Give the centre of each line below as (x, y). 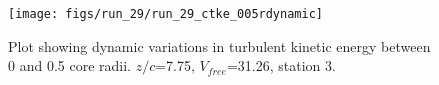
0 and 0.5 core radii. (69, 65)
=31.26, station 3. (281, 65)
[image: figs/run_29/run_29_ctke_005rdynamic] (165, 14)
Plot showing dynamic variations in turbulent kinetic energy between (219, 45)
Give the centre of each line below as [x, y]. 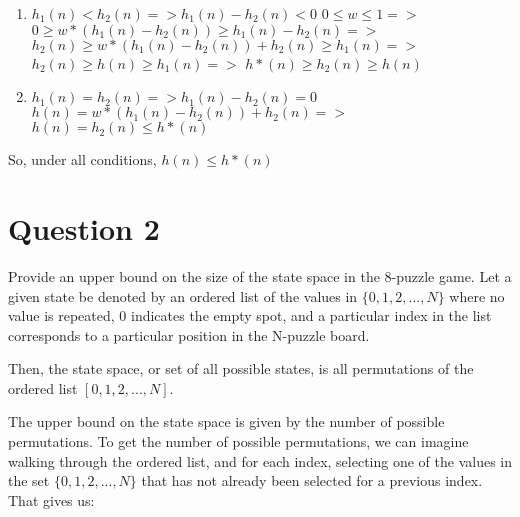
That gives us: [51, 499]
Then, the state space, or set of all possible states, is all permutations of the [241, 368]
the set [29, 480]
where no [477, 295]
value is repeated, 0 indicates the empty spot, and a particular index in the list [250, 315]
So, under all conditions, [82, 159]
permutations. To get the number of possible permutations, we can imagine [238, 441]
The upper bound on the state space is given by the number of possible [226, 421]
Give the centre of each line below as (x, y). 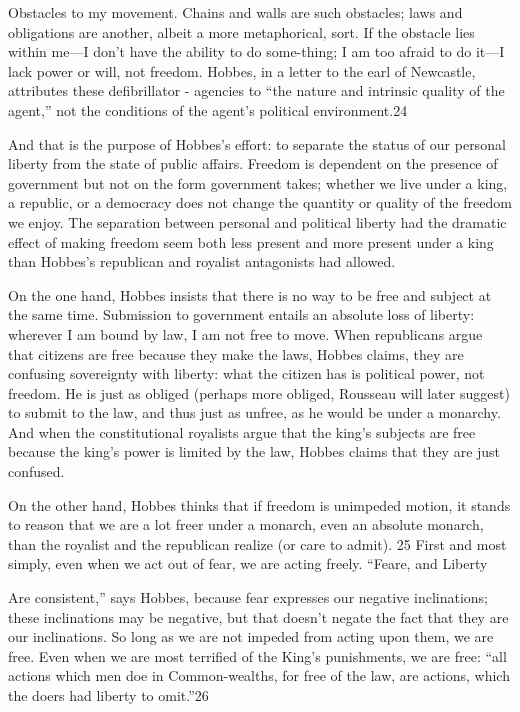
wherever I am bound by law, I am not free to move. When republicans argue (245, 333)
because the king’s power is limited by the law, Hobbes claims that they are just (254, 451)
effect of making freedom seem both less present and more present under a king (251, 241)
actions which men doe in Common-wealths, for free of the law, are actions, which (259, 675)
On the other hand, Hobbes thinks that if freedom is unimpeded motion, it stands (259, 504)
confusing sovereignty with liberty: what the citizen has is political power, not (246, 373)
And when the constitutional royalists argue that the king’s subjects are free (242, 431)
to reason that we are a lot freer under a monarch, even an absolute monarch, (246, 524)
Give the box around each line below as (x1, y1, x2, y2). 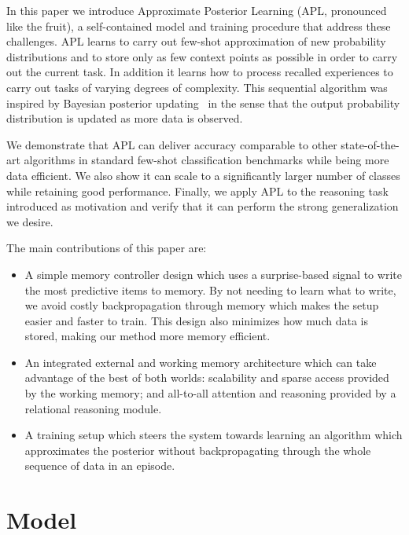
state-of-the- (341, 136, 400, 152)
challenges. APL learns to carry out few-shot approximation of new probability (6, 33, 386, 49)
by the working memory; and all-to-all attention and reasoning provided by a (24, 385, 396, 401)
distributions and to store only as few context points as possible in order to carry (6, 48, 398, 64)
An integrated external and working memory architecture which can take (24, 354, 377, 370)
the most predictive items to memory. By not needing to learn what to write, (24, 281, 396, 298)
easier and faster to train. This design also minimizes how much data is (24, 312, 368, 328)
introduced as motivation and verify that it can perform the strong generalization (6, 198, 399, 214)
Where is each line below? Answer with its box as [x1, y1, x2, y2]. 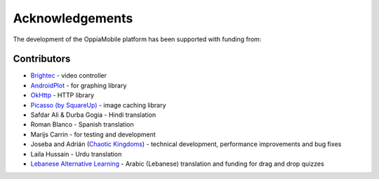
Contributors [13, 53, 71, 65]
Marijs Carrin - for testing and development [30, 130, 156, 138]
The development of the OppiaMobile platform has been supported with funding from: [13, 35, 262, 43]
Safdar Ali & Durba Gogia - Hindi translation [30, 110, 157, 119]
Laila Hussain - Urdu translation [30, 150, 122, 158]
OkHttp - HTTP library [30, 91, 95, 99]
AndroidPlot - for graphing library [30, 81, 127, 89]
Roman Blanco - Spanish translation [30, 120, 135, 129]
□ □ □
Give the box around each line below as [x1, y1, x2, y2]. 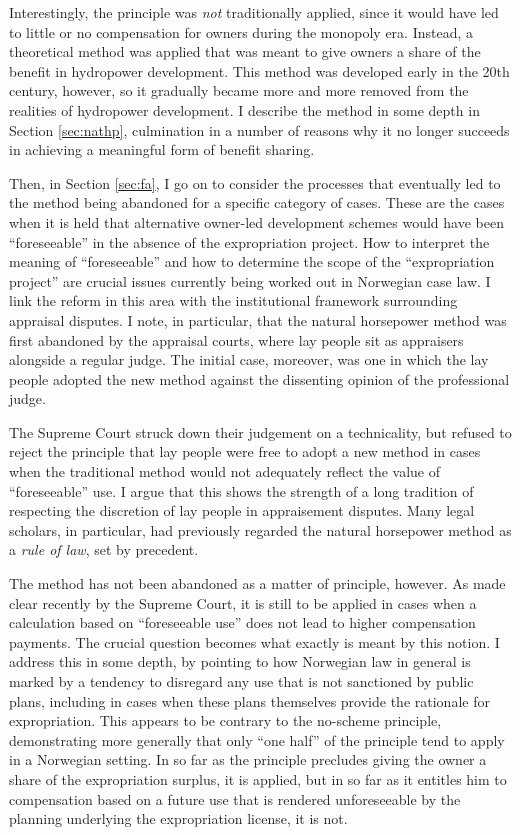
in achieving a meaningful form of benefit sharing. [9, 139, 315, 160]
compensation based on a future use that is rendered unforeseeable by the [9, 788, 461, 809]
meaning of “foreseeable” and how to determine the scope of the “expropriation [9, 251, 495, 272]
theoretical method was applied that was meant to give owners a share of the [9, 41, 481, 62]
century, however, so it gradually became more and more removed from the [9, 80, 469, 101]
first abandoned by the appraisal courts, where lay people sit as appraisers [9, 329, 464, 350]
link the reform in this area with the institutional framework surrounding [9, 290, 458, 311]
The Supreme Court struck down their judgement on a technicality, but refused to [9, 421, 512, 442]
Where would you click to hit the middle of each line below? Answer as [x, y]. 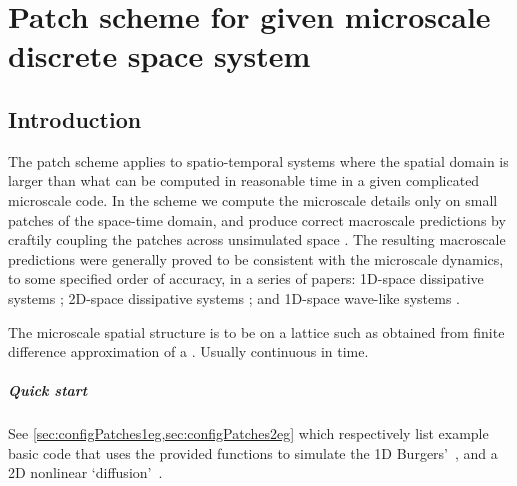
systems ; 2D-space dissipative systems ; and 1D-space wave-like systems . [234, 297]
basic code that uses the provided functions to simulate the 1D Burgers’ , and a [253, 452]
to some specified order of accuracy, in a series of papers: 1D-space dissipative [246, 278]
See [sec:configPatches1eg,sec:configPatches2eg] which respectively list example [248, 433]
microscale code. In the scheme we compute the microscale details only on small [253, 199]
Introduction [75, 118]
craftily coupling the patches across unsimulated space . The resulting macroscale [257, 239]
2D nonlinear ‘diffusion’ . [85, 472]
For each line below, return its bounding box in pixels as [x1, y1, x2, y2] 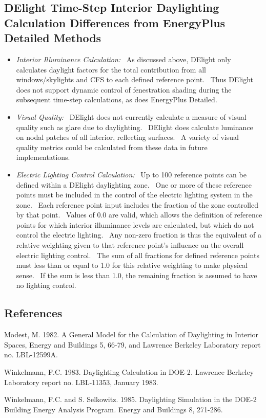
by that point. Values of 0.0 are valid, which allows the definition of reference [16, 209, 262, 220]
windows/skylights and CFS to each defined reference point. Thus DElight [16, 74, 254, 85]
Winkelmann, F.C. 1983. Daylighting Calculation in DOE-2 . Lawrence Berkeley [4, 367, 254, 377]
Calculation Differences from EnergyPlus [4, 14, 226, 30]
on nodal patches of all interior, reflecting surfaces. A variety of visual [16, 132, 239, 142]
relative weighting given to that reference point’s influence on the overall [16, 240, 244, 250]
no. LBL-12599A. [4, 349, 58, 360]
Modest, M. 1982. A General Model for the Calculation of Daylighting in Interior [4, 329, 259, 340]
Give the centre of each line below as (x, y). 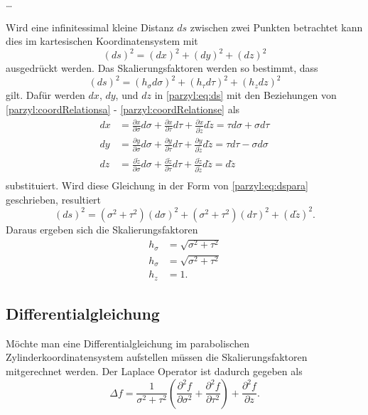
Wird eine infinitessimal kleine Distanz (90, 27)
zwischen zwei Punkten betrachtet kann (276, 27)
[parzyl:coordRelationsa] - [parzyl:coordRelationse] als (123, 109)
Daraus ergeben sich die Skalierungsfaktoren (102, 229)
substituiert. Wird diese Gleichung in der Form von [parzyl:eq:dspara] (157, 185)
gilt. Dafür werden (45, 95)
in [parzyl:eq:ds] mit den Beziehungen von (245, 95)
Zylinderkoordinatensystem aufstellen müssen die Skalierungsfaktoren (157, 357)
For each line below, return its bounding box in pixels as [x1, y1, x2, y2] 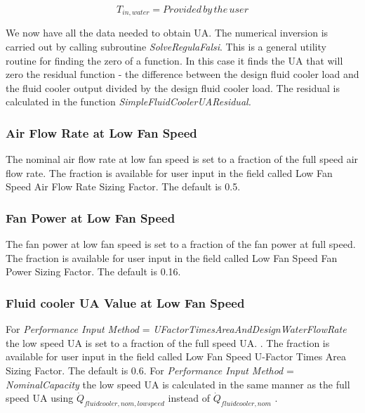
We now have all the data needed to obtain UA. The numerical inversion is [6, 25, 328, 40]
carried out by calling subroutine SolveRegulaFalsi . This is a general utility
□ □ □
→ **BRIEF**:
Above are entries with pictures among them. Write out exactly the lines from the one containing "no. LBL-12599A. [4, 349, 58, 360]" through the one containing "carried out by", ends included, and leave those pictures out.

→ **ANSWER TO THE PROBLEM**:
no. LBL-12599A. [4, 349, 58, 360]
Modest, M. 1982. A General Model for the Calculation of Daylighting in Interior [4, 329, 259, 340]
Give the centre of each line below as (x, y). 
Wird eine infinitessimal kleine Distanz (90, 27)
zwischen zwei Punkten betrachtet kann (276, 27)
[parzyl:coordRelationsa] - [parzyl:coordRelationse] als (123, 109)
Daraus ergeben sich die Skalierungsfaktoren (102, 229)
substituiert. Wird diese Gleichung in der Form von [parzyl:eq:dspara] (157, 185)
gilt. Dafür werden (45, 95)
in [parzyl:eq:ds] mit den Beziehungen von (245, 95)
Zylinderkoordinatensystem aufstellen müssen die Skalierungsfaktoren (157, 357)
For each line below, return its bounding box in pixels as [x1, y1, x2, y2] 
We now have all the data needed to obtain UA. The numerical inversion is [6, 25, 328, 40]
carried out by calling subroutine SolveRegulaFalsi . This is a general utility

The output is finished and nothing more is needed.